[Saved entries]
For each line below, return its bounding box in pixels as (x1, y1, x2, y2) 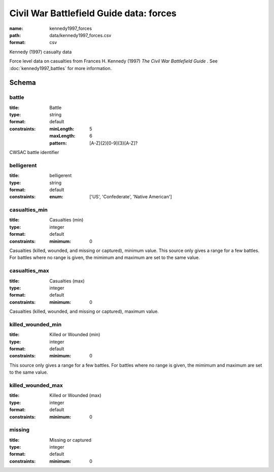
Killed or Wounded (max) (49, 392, 101, 398)
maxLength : (49, 133, 76, 139)
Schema (9, 79, 37, 87)
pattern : (49, 140, 67, 146)
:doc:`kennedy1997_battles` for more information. (9, 65, 112, 71)
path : (9, 32, 21, 38)
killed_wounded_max (9, 382, 63, 389)
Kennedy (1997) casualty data (9, 49, 72, 55)

■ What is required ■
What you return should be the entries from above, unchanged and without their images.

■ Response ■
For each line below, return its bounding box in pixels as (x1, y1, x2, y2) 
Killed or Wounded (max) (49, 392, 101, 398)
maxLength : (49, 133, 76, 139)
Schema (9, 79, 37, 87)
pattern : (49, 140, 67, 146)
:doc:`kennedy1997_battles` for more information. (9, 65, 112, 71)
path : (9, 32, 21, 38)
killed_wounded_max (9, 382, 63, 389)
Kennedy (1997) casualty data (9, 49, 72, 55)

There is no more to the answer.